So I have to admit, whatever I was expecting Frog Fractions 2 to be, it was certainly not a text game that looks and feels like ZZT. The Worlds of ZZT twitter account had several people breaking the news to me, and it was a really cool surprise!
I shot a message to Jim Crawford's twitter to see if he'd be willing to talk about his history with ZZT and what got him to make it such a major component of Frog Fractions 2. He responded saying that he'd be happy to answer some questions. So I sent him a few, and got the following responses:
How did you first find ZZT? Are there any particular worlds you have strong memories of?
"When I was 12 or so my mom's boyfriend bought a CD-ROM drive and a 3 CD set called Shareware Bonanza, which was almost certainly the result of a process like telling an intern "download everything from every BBS until you have enough to fill up these 1.8 gigs." Chunks of content were tiny back then so this was a truly stupendous amount of stuff: games, music, scans of ladies from the Sports Illustrated swimsuit issue, audio files of movie one-liners. I spent a lot of time going through them, and they felt effectively infinite -- I would never, ever have enough time to play every game on those disks. Living in the content desert of the early 90s, it was a miraculous content oasis, a prelude to the content ocean that we're all drowning in now.
ZZT was one of those games. I remember thinking it looked like a ripoff of Kroz, but of course it turned out to be quite different. I loved exploring those worlds, and looking back on it, maybe I was taken with the abstractness of them, how you could convey a sense of place with a sketching comprised of a few glyphs. Later exploration-driven indie games like Seiklus and more recently Gebub's Adventure feel to me like ZZT did, but with graphics -- exploring a world where the art evoking the sense of place feels sketched in, rather than fully realized.

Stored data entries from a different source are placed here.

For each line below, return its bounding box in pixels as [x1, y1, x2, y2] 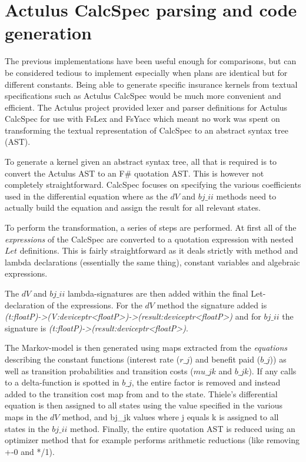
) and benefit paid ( [189, 353, 261, 365]
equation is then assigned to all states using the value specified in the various [5, 399, 282, 411]
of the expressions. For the [47, 298, 142, 311]
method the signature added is [157, 298, 267, 311]
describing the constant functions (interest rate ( [5, 353, 180, 365]
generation [5, 21, 92, 45]
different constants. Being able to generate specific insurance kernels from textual [5, 78, 298, 90]
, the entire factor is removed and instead [131, 376, 281, 388]

Another memory I have is coming across a ZZT developer group on Prodigy, without realizing what I'd hit on. I don't think I ever actually posted anything, but Alexis Janson was posting there, who made a lot of the ZZT games I later came to love, and also MegaZeux and specifically Weirdness -- a game that, looking back on it, hits a lot of the same notes that I was trying for with Frog Fractions."
What ZZT games did you make? Are any of them around still on zzt.org?
"I made a few ZZT games but I don't think I ever actually *released* any. When Frog Fractions was released I told people I'd been making games for twenty years, but that's overselling it -- what I'd mostly been making was game *engines*, and when it came to actually making the content, I would peter out and rarely actually release anything. It was only with the development of Frog Fractions 2 that I really forced myself to see if I could do for-real level design."
What inspired you to put an homage to ZZT in Frog Fractions 2?
"I made Frog Fractions for my friends, so when 10000 people played it on day one, I was pretty shocked. I wasn't part of the indie scene at the time; Frog Fractions was very much "outsider art." And I love outsider art! But six months after its release, I was friends with tons of indie devs, and very much an insider. I used that a ton, in leveraging talent to help make the game better, and help make the ARG better, but it also made me wonder about whether I was capable of making something so weird and obscure any more.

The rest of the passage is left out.